# the Bible or the Axe



## rmwilliamsjr (Aug 18, 2005)

book review-The Bible or the Axe
The Bible or the Axe: One Man's Dramatic Escape from Persecution in the Sudan (Paperback)
by William Levi as told by A.F.Chai

http://www.amazon.com/exec/obidos/t...103-5640002-1269427?v=glance&s=books&n=507846

A copy of this book was given to me by blogforbooks dot com by Stacy Harp and provided by the author William Levi, my most grateful thanks to both for making me aware of the book and allowing me the opportunity to read it.

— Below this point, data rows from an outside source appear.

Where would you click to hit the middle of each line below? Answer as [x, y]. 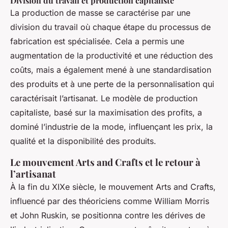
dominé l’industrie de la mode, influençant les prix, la [111, 127]
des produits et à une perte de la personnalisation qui [112, 84]
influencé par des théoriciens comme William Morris [110, 201]
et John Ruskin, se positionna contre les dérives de [108, 216]
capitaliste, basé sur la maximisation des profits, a [106, 113]
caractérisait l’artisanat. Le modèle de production [104, 98]
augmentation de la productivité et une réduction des [111, 56]
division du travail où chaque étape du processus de [110, 27]
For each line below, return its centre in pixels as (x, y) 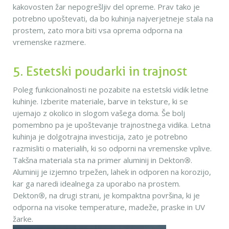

I received it Thursday night and read it Friday morning over coffee. Engrossed, subdued by the painfulness of the narrative, a little off the beaten track for me as it is a first person account of his life upto about 1993. But attracted to the snippets of reflection and theologizing that accompanies what is a straightforward tale of trust in God in the middle of a cruel war. Simply put God is good and is worthy of our trust but don't expect Him to be safe and protective from the unpleasantness of life and sin in this fallen world. Our battle is with the darkness of evil and with an evil one, who will who will crush and devour us if he is able to, the only security and hope is in the hands of God preserving us not from trials but from spiritual death and ultimate separation from Him.

Dear Mr. William Levi,

I am sorry to have read of not just your trials and wanderings but of the death and destruction of your people of Southern Sudan, not just for a short period of time but for several generations. I honestly can not explain your hopefulness and joy in the future except as a gift of God not just for your benefit but for ours as well. Materialism and a superabundance of toys has sapped the strength and vitality of the American church for any type of discipline or chastisement by the Lord. We expect God to be safe and to make us safe to continue to accumulate more while not only sharing little but understanding even less of how hard it is to claim the name of Christ in much of the world. The jolt that your book provides that here you are safe in America but spending all your time and energy on Operation Nehemiah when you could be enjoying yourself as do we, is as unwelcome as it is necessary.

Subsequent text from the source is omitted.